[Excerpts from a dataset]
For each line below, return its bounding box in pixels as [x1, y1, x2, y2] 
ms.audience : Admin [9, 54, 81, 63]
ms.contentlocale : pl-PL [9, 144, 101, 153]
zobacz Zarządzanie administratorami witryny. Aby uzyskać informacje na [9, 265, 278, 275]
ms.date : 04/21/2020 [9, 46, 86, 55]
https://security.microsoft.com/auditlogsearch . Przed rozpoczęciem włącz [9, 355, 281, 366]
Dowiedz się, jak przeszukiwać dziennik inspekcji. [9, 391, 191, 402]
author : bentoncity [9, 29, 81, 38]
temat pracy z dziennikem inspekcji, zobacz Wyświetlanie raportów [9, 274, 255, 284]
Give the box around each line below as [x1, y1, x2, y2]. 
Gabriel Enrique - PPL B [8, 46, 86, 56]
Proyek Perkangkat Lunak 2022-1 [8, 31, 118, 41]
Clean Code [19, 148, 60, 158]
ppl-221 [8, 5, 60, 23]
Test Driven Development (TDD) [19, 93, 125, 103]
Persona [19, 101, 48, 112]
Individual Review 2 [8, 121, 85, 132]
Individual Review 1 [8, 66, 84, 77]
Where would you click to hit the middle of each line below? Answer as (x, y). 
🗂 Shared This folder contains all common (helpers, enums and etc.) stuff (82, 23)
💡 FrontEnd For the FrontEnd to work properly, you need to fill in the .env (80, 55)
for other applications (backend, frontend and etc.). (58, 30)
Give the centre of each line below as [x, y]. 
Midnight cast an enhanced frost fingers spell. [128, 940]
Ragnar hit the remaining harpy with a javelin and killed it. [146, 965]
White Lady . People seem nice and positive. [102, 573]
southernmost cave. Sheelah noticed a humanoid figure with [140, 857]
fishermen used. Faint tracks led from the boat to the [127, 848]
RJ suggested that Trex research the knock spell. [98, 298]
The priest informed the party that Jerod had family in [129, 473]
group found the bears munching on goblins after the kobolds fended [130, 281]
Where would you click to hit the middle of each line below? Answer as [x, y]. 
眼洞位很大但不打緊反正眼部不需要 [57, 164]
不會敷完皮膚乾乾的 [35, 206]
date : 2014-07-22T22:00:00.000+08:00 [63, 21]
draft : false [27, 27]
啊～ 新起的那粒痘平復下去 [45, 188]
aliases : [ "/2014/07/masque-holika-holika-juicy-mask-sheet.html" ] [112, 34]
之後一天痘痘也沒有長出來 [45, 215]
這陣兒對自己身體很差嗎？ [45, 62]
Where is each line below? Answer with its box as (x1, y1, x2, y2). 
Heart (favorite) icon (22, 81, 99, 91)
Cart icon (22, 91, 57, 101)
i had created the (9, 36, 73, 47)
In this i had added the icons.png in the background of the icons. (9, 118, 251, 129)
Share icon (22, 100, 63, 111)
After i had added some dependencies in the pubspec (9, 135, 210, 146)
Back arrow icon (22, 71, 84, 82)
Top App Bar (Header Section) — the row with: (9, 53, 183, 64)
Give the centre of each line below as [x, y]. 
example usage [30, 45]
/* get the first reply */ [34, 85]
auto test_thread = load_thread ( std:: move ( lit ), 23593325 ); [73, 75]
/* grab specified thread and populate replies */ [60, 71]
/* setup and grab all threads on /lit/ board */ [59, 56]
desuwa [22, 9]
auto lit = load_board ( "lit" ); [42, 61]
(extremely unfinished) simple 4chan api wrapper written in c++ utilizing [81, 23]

● Work item: What is needed is an exact copy of the lines from the one containing "The priest informed" through the last line of the records above, both included.

● Solved problem:
The priest informed the party that Jerod had family in [129, 473]
group found the bears munching on goblins after the kobolds fended [130, 281]
Where would you click to hit the middle of each line below? Answer as [x, y]. 
眼洞位很大但不打緊反正眼部不需要 [57, 164]
不會敷完皮膚乾乾的 [35, 206]
date : 2014-07-22T22:00:00.000+08:00 [63, 21]
draft : false [27, 27]
啊～ 新起的那粒痘平復下去 [45, 188]
aliases : [ "/2014/07/masque-holika-holika-juicy-mask-sheet.html" ] [112, 34]
之後一天痘痘也沒有長出來 [45, 215]
這陣兒對自己身體很差嗎？ [45, 62]
Where is each line below? Answer with its box as (x1, y1, x2, y2). 
Heart (favorite) icon (22, 81, 99, 91)
Cart icon (22, 91, 57, 101)
i had created the (9, 36, 73, 47)
In this i had added the icons.png in the background of the icons. (9, 118, 251, 129)
Share icon (22, 100, 63, 111)
After i had added some dependencies in the pubspec (9, 135, 210, 146)
Back arrow icon (22, 71, 84, 82)
Top App Bar (Header Section) — the row with: (9, 53, 183, 64)
Give the centre of each line below as [x, y]. 
example usage [30, 45]
/* get the first reply */ [34, 85]
auto test_thread = load_thread ( std:: move ( lit ), 23593325 ); [73, 75]
/* grab specified thread and populate replies */ [60, 71]
/* setup and grab all threads on /lit/ board */ [59, 56]
desuwa [22, 9]
auto lit = load_board ( "lit" ); [42, 61]
(extremely unfinished) simple 4chan api wrapper written in c++ utilizing [81, 23]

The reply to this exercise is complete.